> What the exercise asks: Look through the listing for the string "plant" and copy out every line that holds it.

---*---

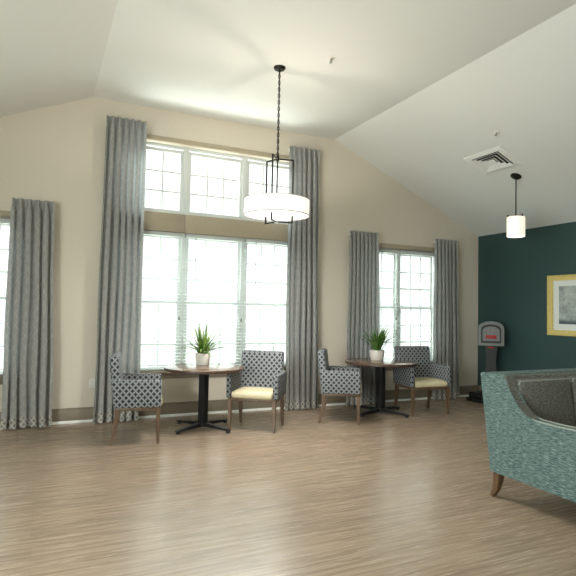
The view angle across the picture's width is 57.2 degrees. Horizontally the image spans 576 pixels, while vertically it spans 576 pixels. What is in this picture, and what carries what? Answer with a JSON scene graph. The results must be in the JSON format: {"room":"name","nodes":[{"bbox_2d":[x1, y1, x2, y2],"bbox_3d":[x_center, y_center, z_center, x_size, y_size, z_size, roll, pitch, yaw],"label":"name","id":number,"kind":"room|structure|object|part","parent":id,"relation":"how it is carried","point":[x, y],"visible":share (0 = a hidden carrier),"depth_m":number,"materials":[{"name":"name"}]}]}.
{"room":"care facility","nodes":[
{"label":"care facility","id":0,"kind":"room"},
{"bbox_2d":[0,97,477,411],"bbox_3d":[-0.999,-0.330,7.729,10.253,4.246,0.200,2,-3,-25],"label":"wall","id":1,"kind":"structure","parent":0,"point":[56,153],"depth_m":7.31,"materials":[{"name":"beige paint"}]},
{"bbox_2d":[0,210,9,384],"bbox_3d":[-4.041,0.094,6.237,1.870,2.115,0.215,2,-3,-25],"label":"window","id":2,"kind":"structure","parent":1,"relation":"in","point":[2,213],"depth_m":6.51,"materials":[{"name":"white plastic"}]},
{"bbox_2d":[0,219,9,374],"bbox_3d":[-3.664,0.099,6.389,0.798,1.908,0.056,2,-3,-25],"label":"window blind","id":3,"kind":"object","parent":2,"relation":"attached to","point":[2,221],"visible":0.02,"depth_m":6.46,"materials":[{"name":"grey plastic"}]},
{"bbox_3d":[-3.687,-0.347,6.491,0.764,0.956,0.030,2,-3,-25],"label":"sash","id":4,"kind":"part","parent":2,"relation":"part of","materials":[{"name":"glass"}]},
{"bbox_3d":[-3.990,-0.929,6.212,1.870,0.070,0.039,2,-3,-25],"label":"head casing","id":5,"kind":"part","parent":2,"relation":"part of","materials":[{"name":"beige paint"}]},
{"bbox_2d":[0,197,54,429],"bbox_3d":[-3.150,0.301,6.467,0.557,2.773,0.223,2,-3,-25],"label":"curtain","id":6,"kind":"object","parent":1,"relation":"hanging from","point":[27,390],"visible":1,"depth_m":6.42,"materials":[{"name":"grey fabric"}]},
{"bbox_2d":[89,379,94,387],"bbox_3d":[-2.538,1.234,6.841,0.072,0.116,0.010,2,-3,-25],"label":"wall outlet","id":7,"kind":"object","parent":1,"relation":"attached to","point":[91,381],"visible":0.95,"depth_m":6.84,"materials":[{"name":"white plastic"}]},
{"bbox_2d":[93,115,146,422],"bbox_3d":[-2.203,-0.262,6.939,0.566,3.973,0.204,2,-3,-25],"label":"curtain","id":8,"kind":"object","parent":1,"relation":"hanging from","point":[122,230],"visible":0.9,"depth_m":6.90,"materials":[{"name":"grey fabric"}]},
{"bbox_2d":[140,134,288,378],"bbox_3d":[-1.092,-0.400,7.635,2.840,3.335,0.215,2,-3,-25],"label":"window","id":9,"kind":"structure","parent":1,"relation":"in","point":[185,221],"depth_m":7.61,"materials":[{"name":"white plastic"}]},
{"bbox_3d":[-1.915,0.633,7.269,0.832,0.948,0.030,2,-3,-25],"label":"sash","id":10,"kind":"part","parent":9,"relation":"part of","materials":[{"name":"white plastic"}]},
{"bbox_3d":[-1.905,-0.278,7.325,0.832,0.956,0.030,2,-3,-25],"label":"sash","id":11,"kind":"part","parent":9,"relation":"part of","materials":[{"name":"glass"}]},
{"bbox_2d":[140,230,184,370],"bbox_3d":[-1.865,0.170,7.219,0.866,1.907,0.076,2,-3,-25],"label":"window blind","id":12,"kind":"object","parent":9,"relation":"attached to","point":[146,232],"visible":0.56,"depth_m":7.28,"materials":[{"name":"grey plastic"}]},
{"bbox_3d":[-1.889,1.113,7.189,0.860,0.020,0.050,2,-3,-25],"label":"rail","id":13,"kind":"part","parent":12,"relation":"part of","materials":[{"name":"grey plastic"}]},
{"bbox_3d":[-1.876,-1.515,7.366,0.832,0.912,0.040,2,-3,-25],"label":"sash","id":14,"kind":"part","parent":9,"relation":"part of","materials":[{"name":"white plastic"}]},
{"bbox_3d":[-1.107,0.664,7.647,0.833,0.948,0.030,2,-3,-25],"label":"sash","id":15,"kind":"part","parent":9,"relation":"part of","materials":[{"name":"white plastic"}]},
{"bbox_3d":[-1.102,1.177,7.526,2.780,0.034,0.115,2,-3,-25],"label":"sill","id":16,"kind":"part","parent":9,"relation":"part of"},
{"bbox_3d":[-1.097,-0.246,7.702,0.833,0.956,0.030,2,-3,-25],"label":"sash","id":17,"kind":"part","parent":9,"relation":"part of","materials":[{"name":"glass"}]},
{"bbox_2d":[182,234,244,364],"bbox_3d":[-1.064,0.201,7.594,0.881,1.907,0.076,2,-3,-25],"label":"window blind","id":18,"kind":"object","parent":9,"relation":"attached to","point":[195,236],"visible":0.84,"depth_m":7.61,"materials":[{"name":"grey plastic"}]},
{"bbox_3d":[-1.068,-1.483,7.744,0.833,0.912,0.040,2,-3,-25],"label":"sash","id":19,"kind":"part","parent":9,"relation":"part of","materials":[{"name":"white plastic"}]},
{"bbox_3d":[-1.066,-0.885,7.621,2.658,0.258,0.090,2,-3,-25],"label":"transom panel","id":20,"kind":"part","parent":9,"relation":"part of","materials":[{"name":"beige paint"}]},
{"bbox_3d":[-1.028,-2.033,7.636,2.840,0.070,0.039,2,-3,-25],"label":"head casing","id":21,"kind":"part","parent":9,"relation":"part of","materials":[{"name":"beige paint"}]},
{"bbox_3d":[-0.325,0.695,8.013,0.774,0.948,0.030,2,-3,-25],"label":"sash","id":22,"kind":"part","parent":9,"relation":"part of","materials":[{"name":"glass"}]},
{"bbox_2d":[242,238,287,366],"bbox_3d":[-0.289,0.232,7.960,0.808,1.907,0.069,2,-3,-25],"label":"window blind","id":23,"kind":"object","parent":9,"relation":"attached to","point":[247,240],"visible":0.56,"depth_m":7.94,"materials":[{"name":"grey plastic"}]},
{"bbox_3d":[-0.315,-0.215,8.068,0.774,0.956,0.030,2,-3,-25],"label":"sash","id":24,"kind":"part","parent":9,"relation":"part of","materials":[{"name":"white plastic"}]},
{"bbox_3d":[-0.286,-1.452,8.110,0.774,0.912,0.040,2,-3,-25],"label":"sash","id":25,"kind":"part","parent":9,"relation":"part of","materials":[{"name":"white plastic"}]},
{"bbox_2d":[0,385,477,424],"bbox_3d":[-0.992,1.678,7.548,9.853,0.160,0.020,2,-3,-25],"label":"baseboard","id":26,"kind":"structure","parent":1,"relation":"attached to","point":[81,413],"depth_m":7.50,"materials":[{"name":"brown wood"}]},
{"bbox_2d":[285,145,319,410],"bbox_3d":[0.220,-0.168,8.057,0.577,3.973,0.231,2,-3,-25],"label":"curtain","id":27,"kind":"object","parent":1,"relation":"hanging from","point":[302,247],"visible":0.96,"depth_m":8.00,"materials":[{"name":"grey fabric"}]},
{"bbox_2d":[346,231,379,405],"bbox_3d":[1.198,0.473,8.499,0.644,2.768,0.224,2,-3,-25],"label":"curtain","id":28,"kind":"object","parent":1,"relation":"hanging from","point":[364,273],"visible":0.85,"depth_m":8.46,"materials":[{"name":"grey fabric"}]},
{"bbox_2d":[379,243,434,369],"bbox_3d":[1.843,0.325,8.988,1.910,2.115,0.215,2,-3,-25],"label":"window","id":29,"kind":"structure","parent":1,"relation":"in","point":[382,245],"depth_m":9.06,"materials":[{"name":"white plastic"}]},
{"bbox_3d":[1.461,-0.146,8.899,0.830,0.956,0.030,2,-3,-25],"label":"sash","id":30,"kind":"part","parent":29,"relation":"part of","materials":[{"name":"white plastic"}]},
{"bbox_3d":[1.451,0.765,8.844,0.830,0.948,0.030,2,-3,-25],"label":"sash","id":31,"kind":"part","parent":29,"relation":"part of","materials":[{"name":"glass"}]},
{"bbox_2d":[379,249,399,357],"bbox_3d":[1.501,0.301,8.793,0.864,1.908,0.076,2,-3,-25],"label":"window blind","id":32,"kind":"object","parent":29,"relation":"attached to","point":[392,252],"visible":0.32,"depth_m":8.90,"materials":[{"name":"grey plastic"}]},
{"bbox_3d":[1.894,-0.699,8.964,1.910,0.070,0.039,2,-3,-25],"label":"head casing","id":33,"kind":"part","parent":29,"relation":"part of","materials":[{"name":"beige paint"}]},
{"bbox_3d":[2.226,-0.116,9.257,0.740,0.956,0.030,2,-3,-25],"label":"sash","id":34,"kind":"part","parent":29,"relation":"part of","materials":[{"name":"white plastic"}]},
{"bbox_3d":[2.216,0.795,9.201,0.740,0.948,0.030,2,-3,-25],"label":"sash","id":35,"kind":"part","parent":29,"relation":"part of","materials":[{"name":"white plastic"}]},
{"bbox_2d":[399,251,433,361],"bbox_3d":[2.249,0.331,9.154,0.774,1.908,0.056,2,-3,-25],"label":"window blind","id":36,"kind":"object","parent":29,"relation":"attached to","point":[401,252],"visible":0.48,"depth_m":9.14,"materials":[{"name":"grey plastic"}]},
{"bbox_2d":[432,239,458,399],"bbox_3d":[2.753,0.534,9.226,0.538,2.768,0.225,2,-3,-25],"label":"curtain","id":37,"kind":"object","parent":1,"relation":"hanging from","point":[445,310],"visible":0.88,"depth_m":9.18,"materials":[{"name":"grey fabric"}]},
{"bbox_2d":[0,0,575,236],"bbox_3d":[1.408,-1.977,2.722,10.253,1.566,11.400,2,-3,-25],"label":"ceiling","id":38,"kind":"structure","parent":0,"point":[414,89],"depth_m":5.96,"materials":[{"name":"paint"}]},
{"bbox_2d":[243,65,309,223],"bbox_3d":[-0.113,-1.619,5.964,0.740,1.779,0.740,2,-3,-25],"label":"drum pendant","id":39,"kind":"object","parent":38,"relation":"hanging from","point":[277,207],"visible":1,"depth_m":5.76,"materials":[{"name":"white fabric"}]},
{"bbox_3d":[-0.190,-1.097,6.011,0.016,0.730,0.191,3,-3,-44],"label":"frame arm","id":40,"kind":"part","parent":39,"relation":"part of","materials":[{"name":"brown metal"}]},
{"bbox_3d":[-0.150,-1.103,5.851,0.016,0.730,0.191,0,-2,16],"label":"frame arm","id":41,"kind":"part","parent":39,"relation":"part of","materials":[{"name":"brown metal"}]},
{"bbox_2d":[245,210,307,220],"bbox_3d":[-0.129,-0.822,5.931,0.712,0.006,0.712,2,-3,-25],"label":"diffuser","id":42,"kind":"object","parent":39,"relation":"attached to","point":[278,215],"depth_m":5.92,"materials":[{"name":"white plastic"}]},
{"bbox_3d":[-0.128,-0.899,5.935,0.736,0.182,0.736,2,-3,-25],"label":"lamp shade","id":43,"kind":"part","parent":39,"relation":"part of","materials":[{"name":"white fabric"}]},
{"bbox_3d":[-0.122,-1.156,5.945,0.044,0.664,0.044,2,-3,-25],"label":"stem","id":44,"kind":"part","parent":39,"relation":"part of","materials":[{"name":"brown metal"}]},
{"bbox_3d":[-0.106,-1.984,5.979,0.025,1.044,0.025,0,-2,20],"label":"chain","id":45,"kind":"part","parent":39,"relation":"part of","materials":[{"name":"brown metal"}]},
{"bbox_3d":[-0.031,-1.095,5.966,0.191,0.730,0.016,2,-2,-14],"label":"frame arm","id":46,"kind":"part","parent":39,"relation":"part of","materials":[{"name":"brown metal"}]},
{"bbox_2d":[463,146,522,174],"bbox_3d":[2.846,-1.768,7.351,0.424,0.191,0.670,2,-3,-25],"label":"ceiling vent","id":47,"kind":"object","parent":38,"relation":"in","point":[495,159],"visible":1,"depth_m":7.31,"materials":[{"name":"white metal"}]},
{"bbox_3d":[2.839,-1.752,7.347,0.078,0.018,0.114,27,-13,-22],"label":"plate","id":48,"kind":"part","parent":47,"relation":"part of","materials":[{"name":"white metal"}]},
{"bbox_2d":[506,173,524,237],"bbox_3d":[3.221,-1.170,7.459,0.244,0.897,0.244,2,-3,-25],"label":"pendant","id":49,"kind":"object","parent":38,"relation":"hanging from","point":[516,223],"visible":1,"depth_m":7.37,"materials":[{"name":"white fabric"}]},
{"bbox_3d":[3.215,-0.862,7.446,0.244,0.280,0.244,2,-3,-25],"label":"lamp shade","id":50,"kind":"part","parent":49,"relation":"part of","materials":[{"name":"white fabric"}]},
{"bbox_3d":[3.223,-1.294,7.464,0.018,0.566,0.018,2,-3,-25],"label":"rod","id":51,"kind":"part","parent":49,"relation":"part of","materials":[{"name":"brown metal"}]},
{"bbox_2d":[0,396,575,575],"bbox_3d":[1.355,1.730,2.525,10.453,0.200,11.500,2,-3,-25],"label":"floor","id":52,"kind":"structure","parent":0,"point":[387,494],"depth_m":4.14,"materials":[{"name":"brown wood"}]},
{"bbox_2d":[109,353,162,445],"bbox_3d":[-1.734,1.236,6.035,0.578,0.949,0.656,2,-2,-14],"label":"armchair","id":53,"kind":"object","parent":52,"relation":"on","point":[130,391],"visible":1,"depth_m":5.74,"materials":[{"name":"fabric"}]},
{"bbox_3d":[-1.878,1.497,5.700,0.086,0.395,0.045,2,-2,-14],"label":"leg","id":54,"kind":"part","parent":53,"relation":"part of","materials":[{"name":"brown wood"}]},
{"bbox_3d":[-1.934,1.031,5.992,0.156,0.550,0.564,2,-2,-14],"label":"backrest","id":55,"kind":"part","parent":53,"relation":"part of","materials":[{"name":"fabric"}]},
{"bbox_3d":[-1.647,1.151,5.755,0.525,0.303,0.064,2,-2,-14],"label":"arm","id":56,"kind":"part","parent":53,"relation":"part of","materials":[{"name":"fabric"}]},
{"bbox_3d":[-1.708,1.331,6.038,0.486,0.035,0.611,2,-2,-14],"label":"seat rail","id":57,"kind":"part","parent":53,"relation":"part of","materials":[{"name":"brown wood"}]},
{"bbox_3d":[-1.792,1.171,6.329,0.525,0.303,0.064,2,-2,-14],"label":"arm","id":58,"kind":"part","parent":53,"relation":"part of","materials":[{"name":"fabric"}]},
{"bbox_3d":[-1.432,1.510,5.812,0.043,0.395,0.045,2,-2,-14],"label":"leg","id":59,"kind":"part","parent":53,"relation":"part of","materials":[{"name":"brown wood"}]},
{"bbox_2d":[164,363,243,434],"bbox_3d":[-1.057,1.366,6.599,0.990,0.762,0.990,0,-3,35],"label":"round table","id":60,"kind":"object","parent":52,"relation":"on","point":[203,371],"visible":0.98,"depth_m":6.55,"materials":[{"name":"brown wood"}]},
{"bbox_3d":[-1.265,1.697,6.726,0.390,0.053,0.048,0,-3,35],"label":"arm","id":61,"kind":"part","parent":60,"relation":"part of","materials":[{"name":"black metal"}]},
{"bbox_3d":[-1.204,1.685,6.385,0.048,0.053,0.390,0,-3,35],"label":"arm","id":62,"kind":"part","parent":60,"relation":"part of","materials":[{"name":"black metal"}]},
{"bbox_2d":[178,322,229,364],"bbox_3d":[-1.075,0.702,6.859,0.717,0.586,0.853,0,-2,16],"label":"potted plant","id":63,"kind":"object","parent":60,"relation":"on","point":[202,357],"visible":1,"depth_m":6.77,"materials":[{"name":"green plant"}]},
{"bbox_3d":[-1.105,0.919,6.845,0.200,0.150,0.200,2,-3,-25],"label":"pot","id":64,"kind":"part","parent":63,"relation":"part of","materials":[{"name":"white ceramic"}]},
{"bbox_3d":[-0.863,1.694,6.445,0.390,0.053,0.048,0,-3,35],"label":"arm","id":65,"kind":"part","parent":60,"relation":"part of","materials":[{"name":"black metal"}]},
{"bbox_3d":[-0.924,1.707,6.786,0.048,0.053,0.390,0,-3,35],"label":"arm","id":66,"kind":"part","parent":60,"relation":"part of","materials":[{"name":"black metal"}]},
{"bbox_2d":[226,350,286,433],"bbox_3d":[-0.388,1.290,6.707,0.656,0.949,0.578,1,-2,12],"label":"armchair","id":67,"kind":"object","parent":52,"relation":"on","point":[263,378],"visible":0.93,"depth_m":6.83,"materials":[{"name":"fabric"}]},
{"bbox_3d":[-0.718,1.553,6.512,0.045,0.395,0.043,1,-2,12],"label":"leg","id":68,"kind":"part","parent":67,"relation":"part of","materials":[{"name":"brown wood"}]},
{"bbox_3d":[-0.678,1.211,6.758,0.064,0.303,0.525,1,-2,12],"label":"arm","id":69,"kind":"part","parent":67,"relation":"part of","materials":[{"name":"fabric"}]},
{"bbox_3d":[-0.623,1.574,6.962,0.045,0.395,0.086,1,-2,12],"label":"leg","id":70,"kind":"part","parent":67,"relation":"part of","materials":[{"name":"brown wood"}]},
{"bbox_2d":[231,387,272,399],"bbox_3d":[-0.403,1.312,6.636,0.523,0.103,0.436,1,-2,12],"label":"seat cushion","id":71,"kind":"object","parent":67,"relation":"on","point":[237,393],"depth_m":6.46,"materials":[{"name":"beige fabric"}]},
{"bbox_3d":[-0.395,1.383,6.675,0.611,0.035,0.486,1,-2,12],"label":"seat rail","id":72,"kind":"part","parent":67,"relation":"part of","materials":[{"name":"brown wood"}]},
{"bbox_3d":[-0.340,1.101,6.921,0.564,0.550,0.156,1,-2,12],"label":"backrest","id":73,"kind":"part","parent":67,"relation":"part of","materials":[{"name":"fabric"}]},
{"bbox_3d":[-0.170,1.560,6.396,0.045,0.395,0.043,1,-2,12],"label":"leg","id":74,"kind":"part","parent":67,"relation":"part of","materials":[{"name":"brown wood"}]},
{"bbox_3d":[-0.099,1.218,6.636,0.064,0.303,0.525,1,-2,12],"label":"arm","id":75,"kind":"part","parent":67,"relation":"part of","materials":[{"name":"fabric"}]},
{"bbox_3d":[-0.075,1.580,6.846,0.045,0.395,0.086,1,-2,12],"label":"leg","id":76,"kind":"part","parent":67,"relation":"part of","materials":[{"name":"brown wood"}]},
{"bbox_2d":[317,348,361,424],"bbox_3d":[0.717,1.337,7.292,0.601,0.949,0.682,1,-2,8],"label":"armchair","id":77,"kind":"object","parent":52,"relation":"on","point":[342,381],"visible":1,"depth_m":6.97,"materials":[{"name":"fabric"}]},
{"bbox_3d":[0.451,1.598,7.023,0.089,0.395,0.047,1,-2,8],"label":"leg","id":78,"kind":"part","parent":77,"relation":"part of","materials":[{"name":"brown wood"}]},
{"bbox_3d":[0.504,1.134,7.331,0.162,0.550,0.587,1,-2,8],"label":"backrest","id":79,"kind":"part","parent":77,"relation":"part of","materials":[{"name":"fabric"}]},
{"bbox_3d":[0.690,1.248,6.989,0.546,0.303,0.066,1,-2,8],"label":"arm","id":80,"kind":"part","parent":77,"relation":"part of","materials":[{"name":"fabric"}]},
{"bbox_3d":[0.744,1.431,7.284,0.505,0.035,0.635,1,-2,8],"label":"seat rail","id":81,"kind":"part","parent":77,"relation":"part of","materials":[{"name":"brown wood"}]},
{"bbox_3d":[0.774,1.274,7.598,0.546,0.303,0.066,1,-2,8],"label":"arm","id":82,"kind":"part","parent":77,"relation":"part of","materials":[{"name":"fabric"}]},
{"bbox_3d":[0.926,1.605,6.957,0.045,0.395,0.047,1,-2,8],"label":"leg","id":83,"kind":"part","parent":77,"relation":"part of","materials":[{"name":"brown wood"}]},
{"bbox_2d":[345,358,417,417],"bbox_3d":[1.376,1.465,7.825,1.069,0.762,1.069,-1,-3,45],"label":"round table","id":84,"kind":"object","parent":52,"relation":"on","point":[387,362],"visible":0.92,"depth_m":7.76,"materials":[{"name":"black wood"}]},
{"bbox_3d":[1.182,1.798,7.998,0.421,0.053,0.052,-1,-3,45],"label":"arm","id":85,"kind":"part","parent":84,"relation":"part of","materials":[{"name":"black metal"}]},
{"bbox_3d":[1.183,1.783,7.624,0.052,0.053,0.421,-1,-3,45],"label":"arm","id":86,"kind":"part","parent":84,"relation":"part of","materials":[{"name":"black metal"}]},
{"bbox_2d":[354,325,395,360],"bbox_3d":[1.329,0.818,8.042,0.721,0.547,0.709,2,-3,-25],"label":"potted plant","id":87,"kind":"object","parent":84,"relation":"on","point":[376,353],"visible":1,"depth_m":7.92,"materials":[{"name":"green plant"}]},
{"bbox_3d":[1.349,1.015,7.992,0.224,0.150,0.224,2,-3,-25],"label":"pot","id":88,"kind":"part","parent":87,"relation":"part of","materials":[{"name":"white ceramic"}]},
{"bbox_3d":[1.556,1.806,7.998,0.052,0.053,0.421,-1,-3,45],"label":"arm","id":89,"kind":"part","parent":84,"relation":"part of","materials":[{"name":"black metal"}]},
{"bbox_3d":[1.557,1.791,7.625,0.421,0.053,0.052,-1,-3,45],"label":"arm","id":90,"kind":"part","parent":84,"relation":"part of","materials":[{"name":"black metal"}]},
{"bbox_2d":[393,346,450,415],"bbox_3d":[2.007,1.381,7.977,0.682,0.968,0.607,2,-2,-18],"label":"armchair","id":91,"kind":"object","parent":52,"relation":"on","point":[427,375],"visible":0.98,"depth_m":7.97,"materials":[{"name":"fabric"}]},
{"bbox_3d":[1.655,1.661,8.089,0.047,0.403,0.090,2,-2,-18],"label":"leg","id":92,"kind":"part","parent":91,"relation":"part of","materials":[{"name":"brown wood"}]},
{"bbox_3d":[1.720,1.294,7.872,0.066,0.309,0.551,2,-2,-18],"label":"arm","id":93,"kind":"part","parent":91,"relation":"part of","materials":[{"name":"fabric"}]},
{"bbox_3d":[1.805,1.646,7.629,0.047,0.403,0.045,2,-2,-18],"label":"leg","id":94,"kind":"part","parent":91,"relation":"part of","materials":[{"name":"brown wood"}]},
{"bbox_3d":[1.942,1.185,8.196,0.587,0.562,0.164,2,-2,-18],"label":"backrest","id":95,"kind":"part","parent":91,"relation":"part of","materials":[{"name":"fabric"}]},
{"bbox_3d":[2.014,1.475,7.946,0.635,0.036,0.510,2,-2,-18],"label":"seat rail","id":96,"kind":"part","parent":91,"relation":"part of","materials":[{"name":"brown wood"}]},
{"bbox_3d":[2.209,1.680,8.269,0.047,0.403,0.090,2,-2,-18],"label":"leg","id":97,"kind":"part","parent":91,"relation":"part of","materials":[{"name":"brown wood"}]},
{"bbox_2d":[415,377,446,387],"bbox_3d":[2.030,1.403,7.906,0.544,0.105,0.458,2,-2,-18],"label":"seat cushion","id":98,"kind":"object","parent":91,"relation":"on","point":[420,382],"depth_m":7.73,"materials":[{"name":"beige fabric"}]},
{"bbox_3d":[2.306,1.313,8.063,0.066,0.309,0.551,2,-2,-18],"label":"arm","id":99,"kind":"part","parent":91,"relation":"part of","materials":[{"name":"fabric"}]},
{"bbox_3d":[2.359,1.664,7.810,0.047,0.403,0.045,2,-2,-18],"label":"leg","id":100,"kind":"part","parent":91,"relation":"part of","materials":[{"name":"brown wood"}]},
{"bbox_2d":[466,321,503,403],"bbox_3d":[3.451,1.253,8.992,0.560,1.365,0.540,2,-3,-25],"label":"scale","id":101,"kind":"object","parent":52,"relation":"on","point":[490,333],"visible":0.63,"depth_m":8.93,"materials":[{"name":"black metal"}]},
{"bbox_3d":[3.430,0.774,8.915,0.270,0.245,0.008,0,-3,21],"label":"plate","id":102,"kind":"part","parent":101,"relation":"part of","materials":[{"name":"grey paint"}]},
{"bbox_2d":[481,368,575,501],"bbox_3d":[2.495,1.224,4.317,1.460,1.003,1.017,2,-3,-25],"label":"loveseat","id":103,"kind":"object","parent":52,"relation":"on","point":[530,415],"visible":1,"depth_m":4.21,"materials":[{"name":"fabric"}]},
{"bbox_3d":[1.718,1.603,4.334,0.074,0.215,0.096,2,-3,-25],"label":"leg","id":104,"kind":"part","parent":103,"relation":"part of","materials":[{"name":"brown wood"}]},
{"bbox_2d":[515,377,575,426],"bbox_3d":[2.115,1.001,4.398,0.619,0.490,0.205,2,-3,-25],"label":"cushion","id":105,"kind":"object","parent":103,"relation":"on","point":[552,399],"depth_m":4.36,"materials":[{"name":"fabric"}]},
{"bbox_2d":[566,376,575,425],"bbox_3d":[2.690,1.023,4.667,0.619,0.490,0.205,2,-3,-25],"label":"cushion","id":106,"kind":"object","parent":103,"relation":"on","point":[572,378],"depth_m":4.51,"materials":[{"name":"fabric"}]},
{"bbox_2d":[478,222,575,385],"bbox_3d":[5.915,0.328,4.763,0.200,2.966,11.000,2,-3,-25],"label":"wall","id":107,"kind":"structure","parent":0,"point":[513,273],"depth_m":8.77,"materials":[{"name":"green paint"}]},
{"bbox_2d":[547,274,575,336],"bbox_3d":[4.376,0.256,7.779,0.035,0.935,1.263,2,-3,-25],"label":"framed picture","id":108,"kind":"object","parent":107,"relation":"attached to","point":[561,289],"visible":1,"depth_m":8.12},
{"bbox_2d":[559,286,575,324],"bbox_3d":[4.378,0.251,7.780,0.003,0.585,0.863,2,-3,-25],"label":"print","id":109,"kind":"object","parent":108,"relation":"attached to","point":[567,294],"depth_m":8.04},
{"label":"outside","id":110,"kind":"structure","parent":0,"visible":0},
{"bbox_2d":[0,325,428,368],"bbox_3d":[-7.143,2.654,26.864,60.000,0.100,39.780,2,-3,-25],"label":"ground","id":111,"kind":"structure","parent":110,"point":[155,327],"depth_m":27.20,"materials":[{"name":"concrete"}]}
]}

---*---

> Response to the exercise:
{"bbox_2d":[178,322,229,364],"bbox_3d":[-1.075,0.702,6.859,0.717,0.586,0.853,0,-2,16],"label":"potted plant","id":63,"kind":"object","parent":60,"relation":"on","point":[202,357],"visible":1,"depth_m":6.77,"materials":[{"name":"green plant"}]},
{"bbox_2d":[354,325,395,360],"bbox_3d":[1.329,0.818,8.042,0.721,0.547,0.709,2,-3,-25],"label":"potted plant","id":87,"kind":"object","parent":84,"relation":"on","point":[376,353],"visible":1,"depth_m":7.92,"materials":[{"name":"green plant"}]},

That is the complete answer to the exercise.